Notes on The Drama
When I think of girls with guns, I think of James Franco being forced to fellate one by Ashley Benson and Vanessa Hudgens in Spring Breakers, high school classmates posing with their man’s on Snapchat and a still from a film I can’t remember depicting a close up shot of an Indian woman captioned “A girl is a gun.” - imagery quintessential to forming my aesthetic sense as a teenager.
In The Drama, at a wedding tasting dinner, two of the film’s couples go around the table and share what the worst thing they’ve ever done is. The secrets offered up by each person display a gradation of compromised morality - Mamoudou Athie’s character let his then girlfriend be attacked by a dog on her birthday while on vacation, Alana Haim’s locked a mentally disabled child in an RV closet deep in the forest and Robert Pattinson cyberbullied someone, potentially to the point of having to move.
Zendaya’s character Emma, drunkenly admits that she planned and nearly committed a school shooting as a teenager.
Charlie and Emma think they catch their wedding DJ doing heroin on a street corner, which prompts the conversation in which the central revelation happens. This, like the other secrets revealed at the table, does not merely function as a punchline, but presents a hypothetical introduced specifically to reveal something about its subjects. The interlocking dramas of this film are chosen for what they expose about the class, racial and romantic anxieties of these characters.

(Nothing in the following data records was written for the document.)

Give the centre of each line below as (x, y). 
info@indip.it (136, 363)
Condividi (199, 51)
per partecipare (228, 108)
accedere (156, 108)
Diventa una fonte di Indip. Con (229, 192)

All of these incidents happened during the character’s youth; a popular refrain when a public figure is outed as having trafficked in racist, homophobic or otherwise discriminatory behaviour. These unearthings always lead to polarized reactions which vary from complete acceptance of this as a fact of teenage life to outright denial of it as a phenomenon. Subjugation of an other, as a means of self-fashioning and an attempt at rebellion exists; when radicalization has become more mainstreamed and a commonplace part of social media use, how should film language evolve to keep up?

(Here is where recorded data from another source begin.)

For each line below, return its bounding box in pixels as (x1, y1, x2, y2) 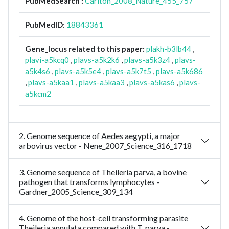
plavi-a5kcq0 (25, 55, 69, 65)
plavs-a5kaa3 (79, 78, 125, 87)
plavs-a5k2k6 (74, 55, 120, 65)
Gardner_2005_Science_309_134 (19, 187, 133, 197)
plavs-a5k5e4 (55, 66, 101, 76)
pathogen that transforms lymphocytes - (19, 177, 159, 187)
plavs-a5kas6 (129, 78, 175, 87)
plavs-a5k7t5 (106, 66, 151, 76)
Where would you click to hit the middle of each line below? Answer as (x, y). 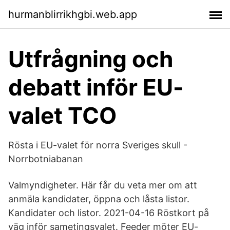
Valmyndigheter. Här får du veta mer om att (103, 185)
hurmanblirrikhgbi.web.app (73, 14)
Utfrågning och (91, 59)
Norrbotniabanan (46, 159)
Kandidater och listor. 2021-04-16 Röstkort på (109, 213)
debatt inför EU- (96, 87)
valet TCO (62, 116)
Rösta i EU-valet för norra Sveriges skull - (98, 145)
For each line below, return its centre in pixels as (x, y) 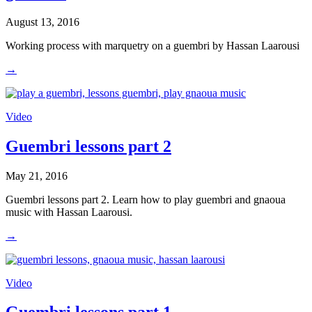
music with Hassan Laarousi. (69, 212)
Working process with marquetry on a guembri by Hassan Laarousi (153, 45)
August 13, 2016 (42, 22)
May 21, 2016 (37, 175)
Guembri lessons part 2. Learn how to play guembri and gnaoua (146, 199)

The film stages scenes from Emma’s teenage years - attempting to record her manifesto on a webcam, practicing shooting with her father’s borrowed rifle and refuting a classmate’s claims that only men commit mass shootings - these images are also coupled with ones of present day Emma holding a gun and Charlie’s imaginings of himself alongside a younger version of her.1
These are the foundations of its speculative visual motifs and engagement with school shooter aesthetics. The suburbs of Emma’s youth are a backdrop for exploring how alienation and racial stratification can lead to more extreme attempts at disidentification in pursuit of a sense of personal identity. The strategizing of public perception of the act for mass shooters is arguably the second most central part of their crime; crafting a manifesto, donning specific attire, selecting the venue - their intent is decisive. The Drama asks viewers to imagine the role of these images in enticing a young subject. The film is not concerned with the omnipresence of school shootings in American life, but that allure. This idea results in the most successful and compelling invocation of Zendaya’s star image to date. A woman with a gun is seductive or repulsive, dependent upon who’s looking - it is intentionally a film of surfaces.

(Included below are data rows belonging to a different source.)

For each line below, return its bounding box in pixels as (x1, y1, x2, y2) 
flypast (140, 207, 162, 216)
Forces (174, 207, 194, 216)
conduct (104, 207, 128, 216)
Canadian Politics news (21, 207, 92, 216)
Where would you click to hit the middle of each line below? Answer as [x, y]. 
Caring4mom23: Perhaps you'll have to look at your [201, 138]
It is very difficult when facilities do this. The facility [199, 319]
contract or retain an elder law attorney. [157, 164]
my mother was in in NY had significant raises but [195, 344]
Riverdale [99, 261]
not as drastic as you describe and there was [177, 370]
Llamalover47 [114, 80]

The film’s privileging of these images, its selective opacity and refusal to pathologize Emma’s character is a refutation of a viewer’s impulse to create stabilized meaning. It disengages from the idea of why someone is compelled to commit a mass shooting, choosing to prioritize biographical details to better render the collapse of Charlie’s perception of Emma and the erosion of trust. This is best exemplified by Emma’s deaf ear. Reminiscent of femme fatales with a disability whose dependence is eroticized - what was the feature of a sweet story between the two becomes more charged when it’s revealed Emma lost hearing in her ear while practicing to shoot her classmates. Charlie’s job as a museum director also engages with this idea, through the many instances in the film where he’s presented with imagined or real images of a woman with a gun.
Dream Scenario squandered an intriguing, initially well-executed premise by devolving into a story about the spectre of cancel culture. Its strange decision to end in sanctification of the family structure struck an aberrant note against the film’s sardonic impulses. Its concern with public reaction to contentious figures and how marriages weather crises are greatly improved upon here. The secrets offered by The Drama’s characters could easily double as lightning rod viral moments. The crisis of Robert Pattinson’s character is emblematic of cycles of rationalization and armchair psychologizing which make up the thrust of any given discourse cycle. This is most aptly represented by Charlie’s defense of Emma where he spins a distant neighbour’s passing into a key traumatizing event in her life. By relocating them within the context of a splintering engagement - it examines the psychic drive that dominates online conversations.
The film takes up an erratic editing style, which mimics the accelerated pace and invasive quality of its protagonist’s thoughts but knows to slow down in the moments when they’re in the room together, trying to renegotiate how to be with one another in the wake of this revelation. The film also shows us the private rituals Emma uses to diffuse Charlie’s self-described drama, like playing a particular song or playfully pantsing him. Some of the film’s best moments come from attempting to perform these gestures as a salve once Emma’s secret has been revealed. Borgli understands the potency of exploring what’s encoded in the character’s shifting body language with one another.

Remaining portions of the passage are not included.